Your task is to print all of the data word for word.
(Beginning of AVAILABLE DATA)
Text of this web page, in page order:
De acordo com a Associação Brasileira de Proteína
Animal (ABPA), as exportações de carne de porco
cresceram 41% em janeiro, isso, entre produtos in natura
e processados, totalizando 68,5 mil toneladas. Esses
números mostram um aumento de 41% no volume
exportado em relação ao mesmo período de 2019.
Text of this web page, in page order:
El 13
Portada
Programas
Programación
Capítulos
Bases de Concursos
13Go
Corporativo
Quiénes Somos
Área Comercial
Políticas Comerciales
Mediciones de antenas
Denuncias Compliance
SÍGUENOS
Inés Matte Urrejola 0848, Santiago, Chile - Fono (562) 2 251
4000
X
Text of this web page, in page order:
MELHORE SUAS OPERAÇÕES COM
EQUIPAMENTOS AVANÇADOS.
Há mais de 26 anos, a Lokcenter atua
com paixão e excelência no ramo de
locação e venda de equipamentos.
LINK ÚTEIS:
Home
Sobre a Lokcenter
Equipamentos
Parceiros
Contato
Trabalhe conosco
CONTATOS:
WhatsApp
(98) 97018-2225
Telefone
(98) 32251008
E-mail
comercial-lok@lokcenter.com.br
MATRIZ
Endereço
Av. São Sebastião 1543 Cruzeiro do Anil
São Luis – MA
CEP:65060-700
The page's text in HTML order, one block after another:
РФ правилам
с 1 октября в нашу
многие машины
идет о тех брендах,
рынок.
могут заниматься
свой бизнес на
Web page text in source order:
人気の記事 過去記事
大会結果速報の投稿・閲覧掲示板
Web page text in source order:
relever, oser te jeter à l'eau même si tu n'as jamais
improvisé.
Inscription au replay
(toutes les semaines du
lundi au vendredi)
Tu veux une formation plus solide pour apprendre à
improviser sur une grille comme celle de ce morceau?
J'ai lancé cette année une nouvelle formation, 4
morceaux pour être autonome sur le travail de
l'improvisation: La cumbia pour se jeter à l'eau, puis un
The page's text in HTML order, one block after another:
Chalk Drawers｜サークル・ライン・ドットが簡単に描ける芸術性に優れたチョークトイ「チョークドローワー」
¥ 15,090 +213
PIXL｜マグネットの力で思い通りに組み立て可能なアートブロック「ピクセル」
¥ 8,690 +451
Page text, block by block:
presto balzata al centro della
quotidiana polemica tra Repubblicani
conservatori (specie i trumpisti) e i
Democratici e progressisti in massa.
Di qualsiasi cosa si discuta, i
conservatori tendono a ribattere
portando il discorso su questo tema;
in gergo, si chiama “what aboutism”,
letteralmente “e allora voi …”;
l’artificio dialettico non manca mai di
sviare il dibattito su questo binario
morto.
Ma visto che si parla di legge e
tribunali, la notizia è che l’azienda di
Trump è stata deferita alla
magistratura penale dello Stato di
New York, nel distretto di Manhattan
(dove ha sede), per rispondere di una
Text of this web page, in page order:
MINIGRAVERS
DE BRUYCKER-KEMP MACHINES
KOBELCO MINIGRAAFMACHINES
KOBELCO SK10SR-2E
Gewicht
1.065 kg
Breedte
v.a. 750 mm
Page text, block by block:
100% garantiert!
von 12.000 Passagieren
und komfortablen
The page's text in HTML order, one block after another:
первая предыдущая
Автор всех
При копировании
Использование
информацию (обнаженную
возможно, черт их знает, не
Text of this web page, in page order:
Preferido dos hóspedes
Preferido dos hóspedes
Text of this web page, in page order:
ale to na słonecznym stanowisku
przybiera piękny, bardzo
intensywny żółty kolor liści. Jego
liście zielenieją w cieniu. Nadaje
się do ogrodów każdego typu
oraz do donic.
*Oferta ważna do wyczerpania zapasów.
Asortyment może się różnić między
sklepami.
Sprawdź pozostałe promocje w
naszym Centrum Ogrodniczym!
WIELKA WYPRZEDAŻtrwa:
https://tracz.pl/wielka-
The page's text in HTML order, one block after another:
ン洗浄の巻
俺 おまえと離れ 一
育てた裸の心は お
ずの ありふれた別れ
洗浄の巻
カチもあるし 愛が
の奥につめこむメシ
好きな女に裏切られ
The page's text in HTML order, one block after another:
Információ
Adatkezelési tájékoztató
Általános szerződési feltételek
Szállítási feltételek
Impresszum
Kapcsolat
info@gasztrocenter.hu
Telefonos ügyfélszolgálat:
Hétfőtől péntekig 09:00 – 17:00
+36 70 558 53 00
(End of AVAILABLE DATA)
▸ YOUR SOLUTION
Text of this web page, in page order:
De acordo com a Associação Brasileira de Proteína
Animal (ABPA), as exportações de carne de porco
cresceram 41% em janeiro, isso, entre produtos in natura
e processados, totalizando 68,5 mil toneladas. Esses
números mostram um aumento de 41% no volume
exportado em relação ao mesmo período de 2019.
Text of this web page, in page order:
El 13
Portada
Programas
Programación
Capítulos
Bases de Concursos
13Go
Corporativo
Quiénes Somos
Área Comercial
Políticas Comerciales
Mediciones de antenas
Denuncias Compliance
SÍGUENOS
Inés Matte Urrejola 0848, Santiago, Chile - Fono (562) 2 251
4000
X
Text of this web page, in page order:
MELHORE SUAS OPERAÇÕES COM
EQUIPAMENTOS AVANÇADOS.
Há mais de 26 anos, a Lokcenter atua
com paixão e excelência no ramo de
locação e venda de equipamentos.
LINK ÚTEIS:
Home
Sobre a Lokcenter
Equipamentos
Parceiros
Contato
Trabalhe conosco
CONTATOS:
WhatsApp
(98) 97018-2225
Telefone
(98) 32251008
E-mail
comercial-lok@lokcenter.com.br
MATRIZ
Endereço
Av. São Sebastião 1543 Cruzeiro do Anil
São Luis – MA
CEP:65060-700
The page's text in HTML order, one block after another:
РФ правилам
с 1 октября в нашу
многие машины
идет о тех брендах,
рынок.
могут заниматься
свой бизнес на
Web page text in source order:
人気の記事 過去記事
大会結果速報の投稿・閲覧掲示板
Web page text in source order:
relever, oser te jeter à l'eau même si tu n'as jamais
improvisé.
Inscription au replay
(toutes les semaines du
lundi au vendredi)
Tu veux une formation plus solide pour apprendre à
improviser sur une grille comme celle de ce morceau?
J'ai lancé cette année une nouvelle formation, 4
morceaux pour être autonome sur le travail de
l'improvisation: La cumbia pour se jeter à l'eau, puis un
The page's text in HTML order, one block after another:
Chalk Drawers｜サークル・ライン・ドットが簡単に描ける芸術性に優れたチョークトイ「チョークドローワー」
¥ 15,090 +213
PIXL｜マグネットの力で思い通りに組み立て可能なアートブロック「ピクセル」
¥ 8,690 +451
Page text, block by block:
presto balzata al centro della
quotidiana polemica tra Repubblicani
conservatori (specie i trumpisti) e i
Democratici e progressisti in massa.
Di qualsiasi cosa si discuta, i
conservatori tendono a ribattere
portando il discorso su questo tema;
in gergo, si chiama “what aboutism”,
letteralmente “e allora voi …”;
l’artificio dialettico non manca mai di
sviare il dibattito su questo binario
morto.
Ma visto che si parla di legge e
tribunali, la notizia è che l’azienda di
Trump è stata deferita alla
magistratura penale dello Stato di
New York, nel distretto di Manhattan
(dove ha sede), per rispondere di una
Text of this web page, in page order:
MINIGRAVERS
DE BRUYCKER-KEMP MACHINES
KOBELCO MINIGRAAFMACHINES
KOBELCO SK10SR-2E
Gewicht
1.065 kg
Breedte
v.a. 750 mm
Page text, block by block:
100% garantiert!
von 12.000 Passagieren
und komfortablen
The page's text in HTML order, one block after another:
первая предыдущая
Автор всех
При копировании
Использование
информацию (обнаженную
возможно, черт их знает, не
Text of this web page, in page order:
Preferido dos hóspedes
Preferido dos hóspedes
Text of this web page, in page order:
ale to na słonecznym stanowisku
przybiera piękny, bardzo
intensywny żółty kolor liści. Jego
liście zielenieją w cieniu. Nadaje
się do ogrodów każdego typu
oraz do donic.
*Oferta ważna do wyczerpania zapasów.
Asortyment może się różnić między
sklepami.
Sprawdź pozostałe promocje w
naszym Centrum Ogrodniczym!
WIELKA WYPRZEDAŻtrwa:
https://tracz.pl/wielka-
The page's text in HTML order, one block after another:
ン洗浄の巻
俺 おまえと離れ 一
育てた裸の心は お
ずの ありふれた別れ
洗浄の巻
カチもあるし 愛が
の奥につめこむメシ
好きな女に裏切られ
The page's text in HTML order, one block after another:
Információ
Adatkezelési tájékoztató
Általános szerződési feltételek
Szállítási feltételek
Impresszum
Kapcsolat
info@gasztrocenter.hu
Telefonos ügyfélszolgálat:
Hétfőtől péntekig 09:00 – 17:00
+36 70 558 53 00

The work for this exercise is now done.